8.3 Memory calculations and nested fields

Hi,

Trying to better understanding the new memory planning for 8.3.

Do nested fields count just like other fields?

My indices have nested fields. So a single index including its nested fields has 100 fields. According to the above documentation, if I have 1000 indices this means 1000 (indices) x 100 (fields) x1kb=0.1GB heap (is this correct?)

  1. Do nested fields count just like other fields in the index?
  2. Just to be on the safe side: as of 8.3 the number of shards is no longer relevant for memory calculations?
  3. Is there no importance to the amount of data itself within the index? In other words, if there are 2 indices with the exact mapping (e.g. rollover), and one index has 100M records and the other index just has 1 single record - there is no change in memory calculations?

I believe nested fields count like normal fields, but the simplest answer is to upgrade to 8.5 which reports the overhead size in the node stats:

There's still some amount of per-shard overhead but in most setups it's not worth considering.

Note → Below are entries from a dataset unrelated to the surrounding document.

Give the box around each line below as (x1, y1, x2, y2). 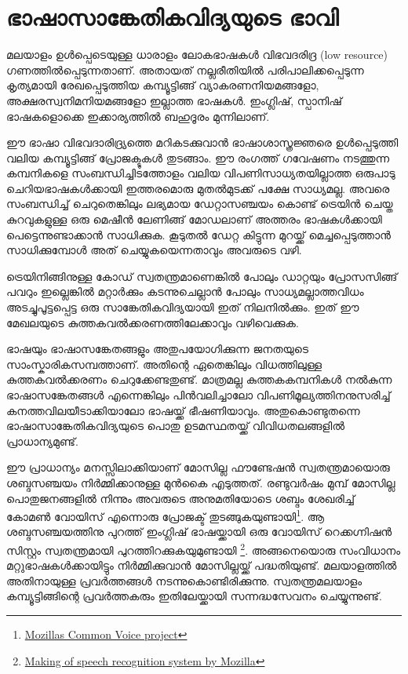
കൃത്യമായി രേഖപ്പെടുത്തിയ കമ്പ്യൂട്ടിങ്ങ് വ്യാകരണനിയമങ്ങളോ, (6, 77, 319, 93)
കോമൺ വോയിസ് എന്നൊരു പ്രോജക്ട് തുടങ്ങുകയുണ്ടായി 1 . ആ (6, 506, 325, 524)
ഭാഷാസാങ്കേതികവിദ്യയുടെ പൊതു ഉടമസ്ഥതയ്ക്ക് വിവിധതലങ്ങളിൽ (6, 417, 344, 434)
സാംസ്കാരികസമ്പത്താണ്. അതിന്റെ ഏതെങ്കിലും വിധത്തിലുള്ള (6, 355, 322, 372)
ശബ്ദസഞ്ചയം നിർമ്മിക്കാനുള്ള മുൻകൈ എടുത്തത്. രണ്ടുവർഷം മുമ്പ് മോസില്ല (6, 474, 395, 490)
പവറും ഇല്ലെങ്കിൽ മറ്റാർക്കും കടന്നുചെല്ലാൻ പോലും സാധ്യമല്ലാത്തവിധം (6, 283, 364, 300)
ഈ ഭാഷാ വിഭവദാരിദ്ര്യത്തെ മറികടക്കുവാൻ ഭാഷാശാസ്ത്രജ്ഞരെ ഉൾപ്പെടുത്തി (6, 134, 399, 151)
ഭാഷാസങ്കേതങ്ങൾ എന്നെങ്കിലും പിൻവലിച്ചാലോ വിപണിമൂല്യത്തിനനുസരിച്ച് (6, 387, 391, 403)
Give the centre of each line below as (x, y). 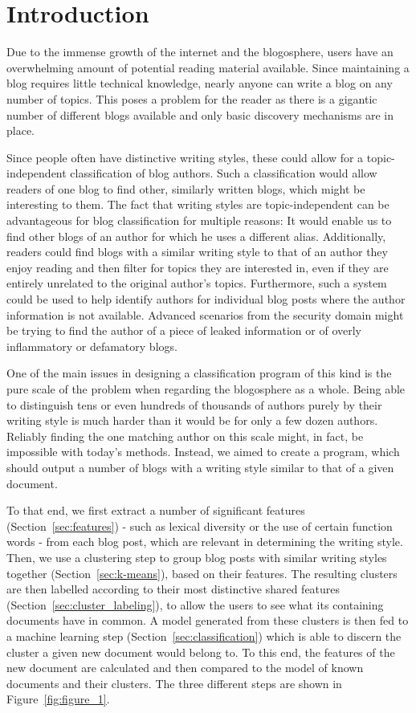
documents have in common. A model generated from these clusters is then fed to (208, 620)
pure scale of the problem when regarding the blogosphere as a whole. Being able (206, 389)
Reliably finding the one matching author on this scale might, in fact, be (185, 436)
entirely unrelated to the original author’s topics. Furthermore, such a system (197, 283)
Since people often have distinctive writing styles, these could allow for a (185, 157)
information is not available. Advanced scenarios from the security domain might (205, 314)
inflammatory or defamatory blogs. (92, 346)
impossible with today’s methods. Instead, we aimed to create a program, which (203, 452)
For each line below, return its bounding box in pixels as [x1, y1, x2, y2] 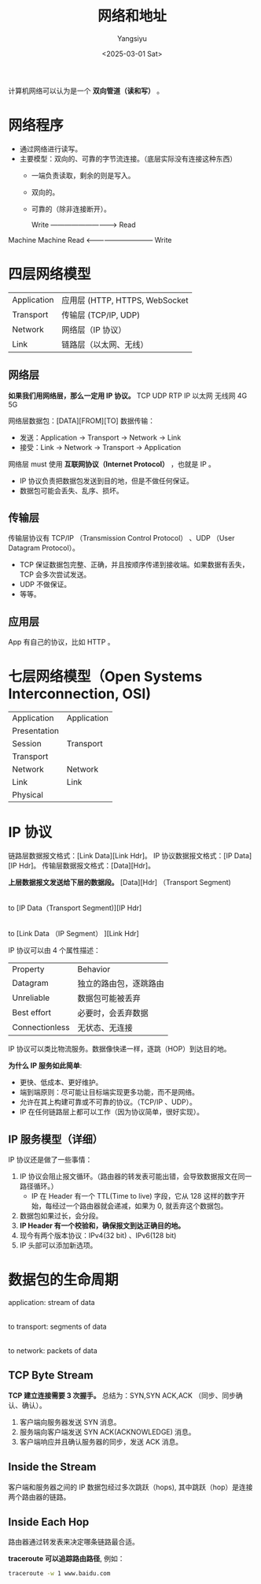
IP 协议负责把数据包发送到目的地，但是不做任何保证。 [19, 476, 194, 485]
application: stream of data [8, 1297, 96, 1307]
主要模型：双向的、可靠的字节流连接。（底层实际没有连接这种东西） [19, 154, 237, 163]
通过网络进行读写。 [19, 143, 83, 154]
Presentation [12, 726, 59, 737]
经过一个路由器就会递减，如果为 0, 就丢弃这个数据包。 [52, 1201, 228, 1210]
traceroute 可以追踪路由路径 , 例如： [8, 1554, 125, 1564]
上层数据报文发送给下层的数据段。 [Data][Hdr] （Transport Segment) [8, 878, 232, 887]
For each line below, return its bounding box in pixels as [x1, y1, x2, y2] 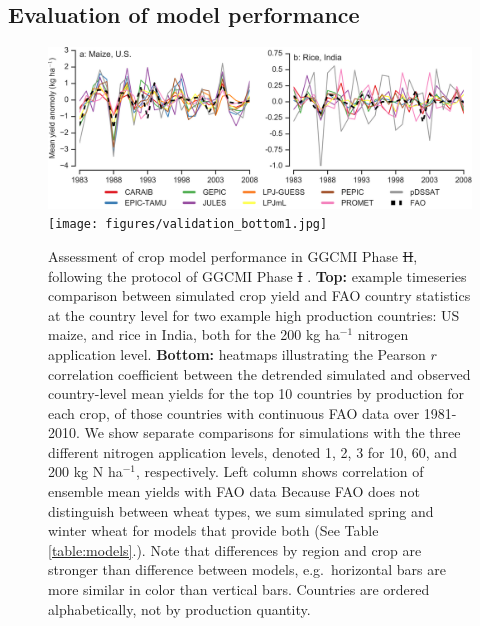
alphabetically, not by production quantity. [48, 598, 311, 619]
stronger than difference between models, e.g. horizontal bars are [48, 559, 446, 580]
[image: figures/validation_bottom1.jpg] [48, 217, 328, 232]
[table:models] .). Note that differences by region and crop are [48, 539, 422, 560]
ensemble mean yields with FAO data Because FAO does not [48, 481, 420, 502]
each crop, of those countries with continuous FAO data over [48, 402, 420, 423]
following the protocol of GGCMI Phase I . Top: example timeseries [48, 265, 467, 286]
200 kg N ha [48, 461, 123, 482]
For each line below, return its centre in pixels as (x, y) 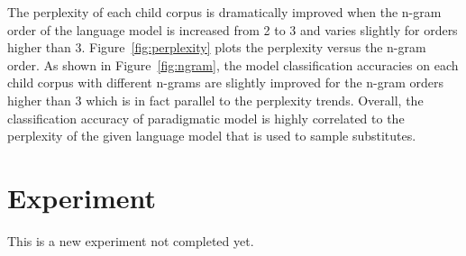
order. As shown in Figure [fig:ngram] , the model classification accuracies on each (233, 64)
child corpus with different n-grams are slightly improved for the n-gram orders (226, 82)
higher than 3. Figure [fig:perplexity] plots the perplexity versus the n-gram (217, 47)
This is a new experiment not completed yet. (131, 240)
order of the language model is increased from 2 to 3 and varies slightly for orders (233, 29)
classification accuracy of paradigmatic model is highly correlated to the (206, 118)
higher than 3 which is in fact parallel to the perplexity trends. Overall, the (215, 100)
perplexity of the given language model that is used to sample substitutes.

Likewise, there's still some amount of per-segment overhead but it rarely matters.

Thanks David. I can see now that the documentation section "Data nodes should have at least 1kB of heap per field per index, plus overheads" from 8.3 & 8.4 has been replaced with "Allow enough heap for field mappers and overheads".

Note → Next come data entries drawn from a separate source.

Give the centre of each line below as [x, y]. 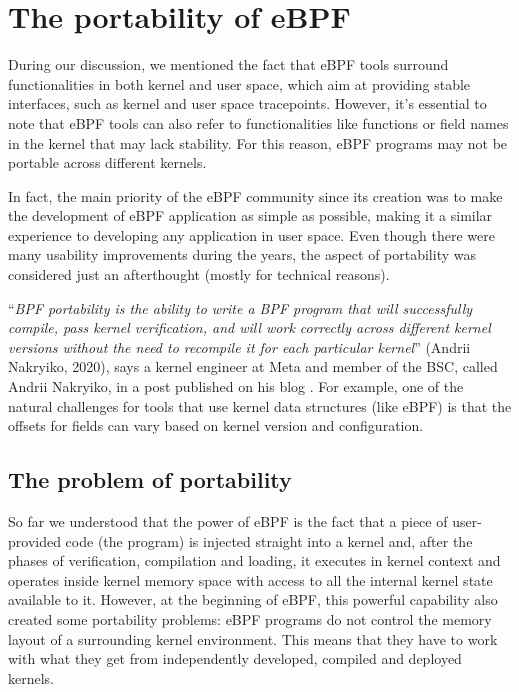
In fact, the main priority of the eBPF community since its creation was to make [255, 195]
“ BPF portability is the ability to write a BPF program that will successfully [240, 307]
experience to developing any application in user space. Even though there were [252, 234]
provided [34, 540]
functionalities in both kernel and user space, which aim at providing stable [239, 83]
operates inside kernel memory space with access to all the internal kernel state [250, 579]
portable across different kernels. [107, 162]
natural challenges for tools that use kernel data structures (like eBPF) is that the [260, 405]
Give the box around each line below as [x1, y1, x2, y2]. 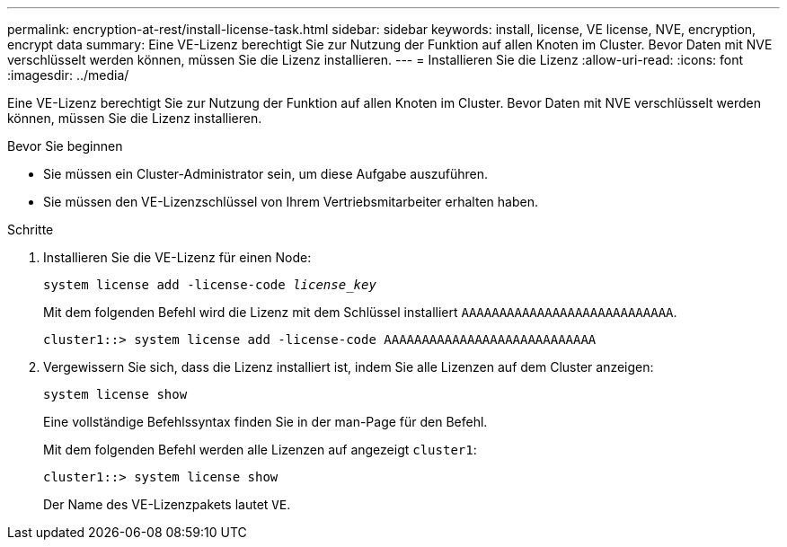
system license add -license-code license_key [43, 278, 376, 292]
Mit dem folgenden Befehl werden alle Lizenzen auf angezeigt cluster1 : [43, 442, 477, 457]
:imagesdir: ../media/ [7, 67, 129, 83]
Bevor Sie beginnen [7, 138, 123, 154]
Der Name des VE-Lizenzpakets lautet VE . [43, 497, 291, 512]
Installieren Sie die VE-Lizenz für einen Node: [43, 250, 312, 265]
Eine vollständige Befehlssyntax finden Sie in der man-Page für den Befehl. [43, 414, 488, 429]
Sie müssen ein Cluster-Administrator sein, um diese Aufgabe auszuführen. [43, 166, 489, 181]
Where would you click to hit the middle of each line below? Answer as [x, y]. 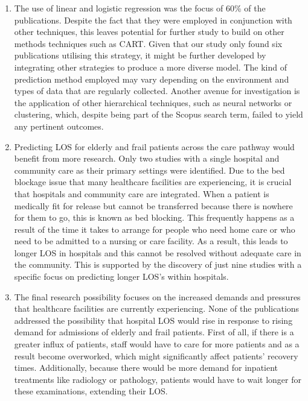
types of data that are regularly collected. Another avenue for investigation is [157, 91]
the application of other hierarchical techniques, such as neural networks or [153, 102]
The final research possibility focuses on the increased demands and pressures [157, 296]
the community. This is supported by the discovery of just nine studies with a [158, 264]
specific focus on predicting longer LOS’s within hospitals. [121, 276]
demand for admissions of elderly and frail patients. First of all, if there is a [154, 332]
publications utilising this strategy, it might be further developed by [140, 55]
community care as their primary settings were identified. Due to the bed [149, 170]
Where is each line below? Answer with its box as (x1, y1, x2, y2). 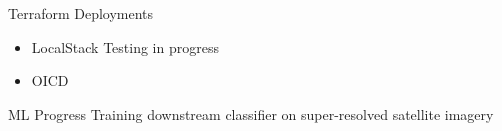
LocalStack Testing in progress (31, 36, 219, 57)
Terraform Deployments (8, 3, 154, 23)
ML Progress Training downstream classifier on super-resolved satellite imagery (8, 103, 494, 124)
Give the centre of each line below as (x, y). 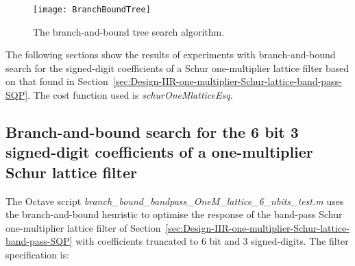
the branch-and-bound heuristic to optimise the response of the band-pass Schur (174, 214)
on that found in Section (57, 81)
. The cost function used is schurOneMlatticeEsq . (130, 95)
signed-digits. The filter (300, 241)
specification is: (38, 254)
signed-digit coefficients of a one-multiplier (159, 152)
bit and (224, 241)
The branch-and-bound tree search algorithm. (129, 31)
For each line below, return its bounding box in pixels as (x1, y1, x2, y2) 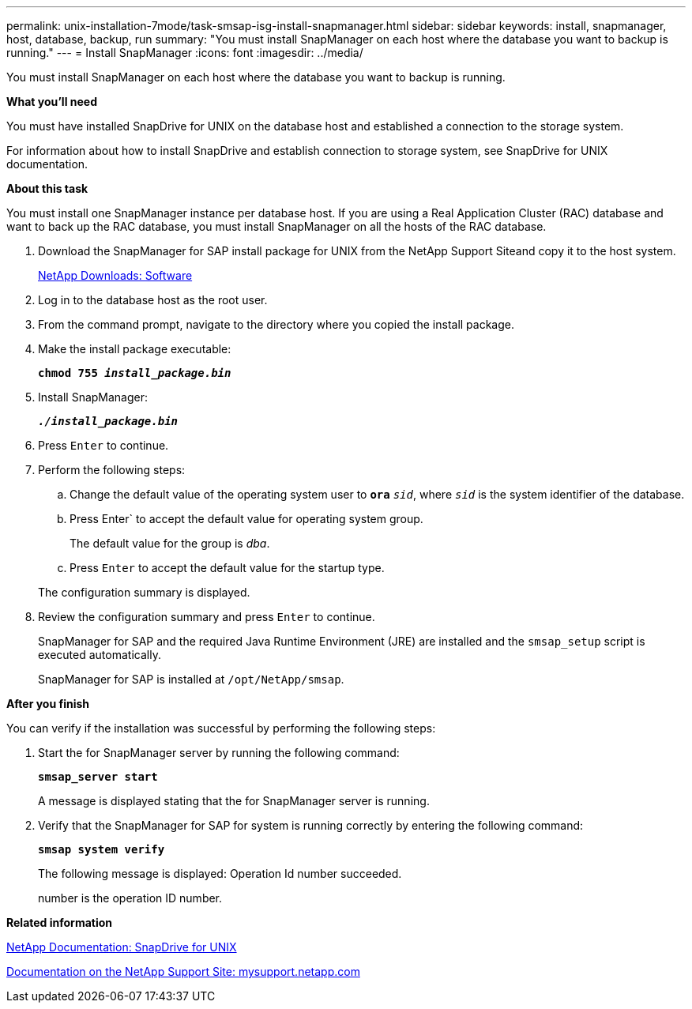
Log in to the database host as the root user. (38, 293, 268, 307)
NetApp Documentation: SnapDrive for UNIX (6, 940, 237, 954)
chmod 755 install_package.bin (38, 367, 231, 379)
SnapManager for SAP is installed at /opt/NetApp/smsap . (38, 672, 344, 686)
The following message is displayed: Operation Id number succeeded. (38, 867, 402, 880)
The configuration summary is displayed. (38, 585, 250, 599)
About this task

What I am trying to do is to plan for upgrading from 7.x to latest 8.5. So I cannot run these APIs to get answers. This is problematic as I am trying to plan ahead the memory requirements of the cluster in the long run. Planning by number of expected indices, fields etc. is possible. But since this is now dropped from the documentation it is problematic to rely on what the API returns if you don't have 8.5 already set up (sorry if I am missing something).

Some questions:

  1. If I use the same mapping on some test 8.5 cluster would the total_deduplicated_mapping_size be identical after I upgrade the production to 8.5? i.e. is this totally mapping related?
  2. For the node stats this is more problematic as it is per node. How can I get the expected total_estimated_overhead before I upgrade to 8.5? Does this number relate in anyway to the number of indices? I reckon that the more indices the larger this overhead becomes - is this correct?

Thanks.

If you have enough memory in 7.x then you will be fine in 8.x. The guidance has been updated in 8.x versions because of some significant reductions in heap usage in recent versions. I would suggest doing the upgrade first without changing the size of your cluster, and once the upgrade is complete you can start to measure things and think about reducing your cluster size.

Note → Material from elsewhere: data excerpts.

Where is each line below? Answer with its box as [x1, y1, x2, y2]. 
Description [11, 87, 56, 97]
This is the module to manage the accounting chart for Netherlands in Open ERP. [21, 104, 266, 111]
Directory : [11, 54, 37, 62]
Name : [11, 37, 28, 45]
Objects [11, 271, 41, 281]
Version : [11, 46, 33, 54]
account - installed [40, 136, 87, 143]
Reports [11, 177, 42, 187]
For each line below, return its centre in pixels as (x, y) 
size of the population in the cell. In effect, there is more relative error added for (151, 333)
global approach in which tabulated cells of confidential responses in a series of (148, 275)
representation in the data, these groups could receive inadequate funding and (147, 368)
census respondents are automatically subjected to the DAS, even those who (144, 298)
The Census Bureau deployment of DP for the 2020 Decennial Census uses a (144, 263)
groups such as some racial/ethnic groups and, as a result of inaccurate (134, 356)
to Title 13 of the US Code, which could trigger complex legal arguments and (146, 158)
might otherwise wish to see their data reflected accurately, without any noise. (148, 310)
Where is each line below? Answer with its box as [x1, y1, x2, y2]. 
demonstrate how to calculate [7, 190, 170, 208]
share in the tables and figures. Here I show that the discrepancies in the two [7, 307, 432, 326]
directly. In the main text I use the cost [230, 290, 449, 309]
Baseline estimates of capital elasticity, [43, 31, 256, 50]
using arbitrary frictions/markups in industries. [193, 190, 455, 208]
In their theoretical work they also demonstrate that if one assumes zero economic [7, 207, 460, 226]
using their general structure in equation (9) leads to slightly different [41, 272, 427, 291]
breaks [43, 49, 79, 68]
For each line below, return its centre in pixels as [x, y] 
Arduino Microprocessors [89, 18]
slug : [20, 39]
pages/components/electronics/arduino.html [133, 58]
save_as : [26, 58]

Nevertheless, is the 8.3/8.4 documentation re. the number of indices and memory calcluations still relevant and correct in 8.5?

The 8.3/8.4 docs do not take account of mapping deduplication, so the memory usage in that area in 8.5 should be no worse (and will often be better).

Likewise, 8.5 still allows 1kiB per mapped field (see these docs) but this may well improve in future versions.

Thanks!

This topic was automatically closed 28 days after the last reply. New replies are no longer allowed.